PROBLEM TO SOLVE
Pull out of the data below the stretch of lines bounded by the one containing "which can automate" and the one containing "Pour expliciter le", both bounds included, unchanged.

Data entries
▼
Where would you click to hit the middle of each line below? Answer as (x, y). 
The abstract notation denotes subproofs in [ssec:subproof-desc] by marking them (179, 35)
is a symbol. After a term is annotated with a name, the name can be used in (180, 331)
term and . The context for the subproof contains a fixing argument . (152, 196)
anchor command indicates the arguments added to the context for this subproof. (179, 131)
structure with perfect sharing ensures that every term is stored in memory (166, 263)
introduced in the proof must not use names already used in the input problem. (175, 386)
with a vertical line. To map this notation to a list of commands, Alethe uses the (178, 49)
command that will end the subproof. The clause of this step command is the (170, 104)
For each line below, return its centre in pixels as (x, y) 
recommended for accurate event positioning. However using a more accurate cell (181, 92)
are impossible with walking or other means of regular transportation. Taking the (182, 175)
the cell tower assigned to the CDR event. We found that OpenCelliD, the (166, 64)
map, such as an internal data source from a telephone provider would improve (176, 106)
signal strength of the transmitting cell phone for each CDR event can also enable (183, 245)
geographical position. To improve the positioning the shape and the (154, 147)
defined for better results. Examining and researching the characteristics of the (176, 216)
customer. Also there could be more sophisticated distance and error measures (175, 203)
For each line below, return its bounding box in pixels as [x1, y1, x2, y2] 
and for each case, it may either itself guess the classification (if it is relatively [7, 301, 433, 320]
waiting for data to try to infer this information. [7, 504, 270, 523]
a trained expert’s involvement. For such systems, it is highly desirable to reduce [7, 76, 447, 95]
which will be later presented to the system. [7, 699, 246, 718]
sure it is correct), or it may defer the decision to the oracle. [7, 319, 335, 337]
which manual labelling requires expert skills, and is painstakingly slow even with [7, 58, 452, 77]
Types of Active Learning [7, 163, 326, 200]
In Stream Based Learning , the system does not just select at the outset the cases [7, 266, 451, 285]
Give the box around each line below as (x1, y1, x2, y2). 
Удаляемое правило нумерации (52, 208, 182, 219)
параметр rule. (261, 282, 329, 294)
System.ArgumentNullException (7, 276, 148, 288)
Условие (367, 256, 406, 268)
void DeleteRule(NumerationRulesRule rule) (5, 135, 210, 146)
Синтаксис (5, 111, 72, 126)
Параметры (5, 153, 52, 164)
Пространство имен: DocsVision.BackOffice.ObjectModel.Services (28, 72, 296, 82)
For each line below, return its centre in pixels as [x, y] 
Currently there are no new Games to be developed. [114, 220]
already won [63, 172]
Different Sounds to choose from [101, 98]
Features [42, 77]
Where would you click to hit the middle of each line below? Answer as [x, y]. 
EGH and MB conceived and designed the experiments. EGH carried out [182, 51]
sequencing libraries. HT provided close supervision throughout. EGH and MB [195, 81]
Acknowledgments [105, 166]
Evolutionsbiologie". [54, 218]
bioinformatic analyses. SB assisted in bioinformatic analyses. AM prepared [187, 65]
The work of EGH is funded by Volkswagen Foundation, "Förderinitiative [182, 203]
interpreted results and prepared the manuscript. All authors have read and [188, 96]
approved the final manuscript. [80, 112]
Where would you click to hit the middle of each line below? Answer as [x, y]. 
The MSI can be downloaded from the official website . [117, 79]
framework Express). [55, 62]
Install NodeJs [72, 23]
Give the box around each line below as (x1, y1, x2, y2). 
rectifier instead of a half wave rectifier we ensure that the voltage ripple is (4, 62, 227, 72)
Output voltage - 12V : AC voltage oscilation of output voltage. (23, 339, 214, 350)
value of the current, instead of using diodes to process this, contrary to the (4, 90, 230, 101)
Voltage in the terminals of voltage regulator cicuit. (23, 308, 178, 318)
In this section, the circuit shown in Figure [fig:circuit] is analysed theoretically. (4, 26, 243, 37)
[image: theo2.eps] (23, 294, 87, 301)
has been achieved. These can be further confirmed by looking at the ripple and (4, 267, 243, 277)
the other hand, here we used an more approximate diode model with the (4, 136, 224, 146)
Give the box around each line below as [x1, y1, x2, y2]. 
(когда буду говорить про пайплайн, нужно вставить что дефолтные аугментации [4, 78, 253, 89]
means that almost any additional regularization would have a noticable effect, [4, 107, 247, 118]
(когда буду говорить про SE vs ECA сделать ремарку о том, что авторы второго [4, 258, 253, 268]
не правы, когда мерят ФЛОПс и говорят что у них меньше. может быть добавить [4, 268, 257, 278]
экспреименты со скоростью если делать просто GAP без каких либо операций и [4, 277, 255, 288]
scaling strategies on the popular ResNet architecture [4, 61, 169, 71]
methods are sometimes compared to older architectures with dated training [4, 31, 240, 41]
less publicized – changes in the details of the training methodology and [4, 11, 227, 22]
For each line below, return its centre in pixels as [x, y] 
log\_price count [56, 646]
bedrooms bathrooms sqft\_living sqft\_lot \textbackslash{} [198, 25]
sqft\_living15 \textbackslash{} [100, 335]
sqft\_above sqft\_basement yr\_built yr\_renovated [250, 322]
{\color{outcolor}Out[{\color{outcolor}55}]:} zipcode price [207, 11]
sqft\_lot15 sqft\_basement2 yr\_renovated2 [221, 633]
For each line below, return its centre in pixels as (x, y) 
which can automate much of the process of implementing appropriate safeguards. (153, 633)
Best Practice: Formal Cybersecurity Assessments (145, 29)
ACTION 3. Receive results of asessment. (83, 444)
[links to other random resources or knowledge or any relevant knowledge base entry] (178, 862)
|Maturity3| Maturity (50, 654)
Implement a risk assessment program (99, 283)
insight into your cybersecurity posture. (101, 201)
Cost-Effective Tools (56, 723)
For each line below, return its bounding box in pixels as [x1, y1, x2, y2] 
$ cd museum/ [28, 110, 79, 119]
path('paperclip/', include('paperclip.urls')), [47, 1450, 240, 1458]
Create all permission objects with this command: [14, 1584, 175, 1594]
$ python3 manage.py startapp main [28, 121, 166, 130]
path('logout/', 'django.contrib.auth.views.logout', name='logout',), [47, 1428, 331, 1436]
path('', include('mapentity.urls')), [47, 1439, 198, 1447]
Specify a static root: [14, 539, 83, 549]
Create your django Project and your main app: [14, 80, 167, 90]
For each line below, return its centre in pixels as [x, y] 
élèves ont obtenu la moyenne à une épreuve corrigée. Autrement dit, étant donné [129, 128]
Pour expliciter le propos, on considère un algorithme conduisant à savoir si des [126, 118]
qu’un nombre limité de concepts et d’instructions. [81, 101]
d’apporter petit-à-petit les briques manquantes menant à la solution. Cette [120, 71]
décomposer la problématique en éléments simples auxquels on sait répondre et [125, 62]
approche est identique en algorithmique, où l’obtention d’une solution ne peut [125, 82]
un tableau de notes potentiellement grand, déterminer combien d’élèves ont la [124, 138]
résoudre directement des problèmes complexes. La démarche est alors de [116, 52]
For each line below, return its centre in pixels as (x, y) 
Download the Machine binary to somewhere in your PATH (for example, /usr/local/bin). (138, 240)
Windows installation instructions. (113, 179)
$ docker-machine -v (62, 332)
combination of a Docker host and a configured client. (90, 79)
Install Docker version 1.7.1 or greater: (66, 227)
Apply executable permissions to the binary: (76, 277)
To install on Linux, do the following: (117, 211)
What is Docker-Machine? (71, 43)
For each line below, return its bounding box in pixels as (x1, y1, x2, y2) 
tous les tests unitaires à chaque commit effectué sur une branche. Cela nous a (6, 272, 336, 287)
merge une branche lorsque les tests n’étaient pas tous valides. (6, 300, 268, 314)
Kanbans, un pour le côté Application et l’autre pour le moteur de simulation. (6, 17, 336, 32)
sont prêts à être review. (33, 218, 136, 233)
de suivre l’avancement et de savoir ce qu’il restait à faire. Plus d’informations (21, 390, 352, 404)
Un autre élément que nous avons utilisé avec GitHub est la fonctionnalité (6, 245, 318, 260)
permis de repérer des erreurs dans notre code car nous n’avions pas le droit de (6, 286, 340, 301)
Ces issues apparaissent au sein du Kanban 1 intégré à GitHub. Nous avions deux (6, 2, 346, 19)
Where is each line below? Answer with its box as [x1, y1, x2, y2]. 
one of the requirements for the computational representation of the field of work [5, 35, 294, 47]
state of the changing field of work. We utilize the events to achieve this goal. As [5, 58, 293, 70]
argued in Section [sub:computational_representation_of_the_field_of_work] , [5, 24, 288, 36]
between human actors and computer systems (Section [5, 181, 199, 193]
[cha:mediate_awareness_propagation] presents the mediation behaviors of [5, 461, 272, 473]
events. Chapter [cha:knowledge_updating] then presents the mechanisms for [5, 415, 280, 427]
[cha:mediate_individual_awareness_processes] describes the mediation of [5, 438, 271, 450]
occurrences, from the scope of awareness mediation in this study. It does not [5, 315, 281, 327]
▲
SOLUTION
which can automate much of the process of implementing appropriate safeguards. (153, 633)
Best Practice: Formal Cybersecurity Assessments (145, 29)
ACTION 3. Receive results of asessment. (83, 444)
[links to other random resources or knowledge or any relevant knowledge base entry] (178, 862)
|Maturity3| Maturity (50, 654)
Implement a risk assessment program (99, 283)
insight into your cybersecurity posture. (101, 201)
Cost-Effective Tools (56, 723)
For each line below, return its bounding box in pixels as [x1, y1, x2, y2] 
$ cd museum/ [28, 110, 79, 119]
path('paperclip/', include('paperclip.urls')), [47, 1450, 240, 1458]
Create all permission objects with this command: [14, 1584, 175, 1594]
$ python3 manage.py startapp main [28, 121, 166, 130]
path('logout/', 'django.contrib.auth.views.logout', name='logout',), [47, 1428, 331, 1436]
path('', include('mapentity.urls')), [47, 1439, 198, 1447]
Specify a static root: [14, 539, 83, 549]
Create your django Project and your main app: [14, 80, 167, 90]
For each line below, return its centre in pixels as [x, y] 
élèves ont obtenu la moyenne à une épreuve corrigée. Autrement dit, étant donné [129, 128]
Pour expliciter le propos, on considère un algorithme conduisant à savoir si des [126, 118]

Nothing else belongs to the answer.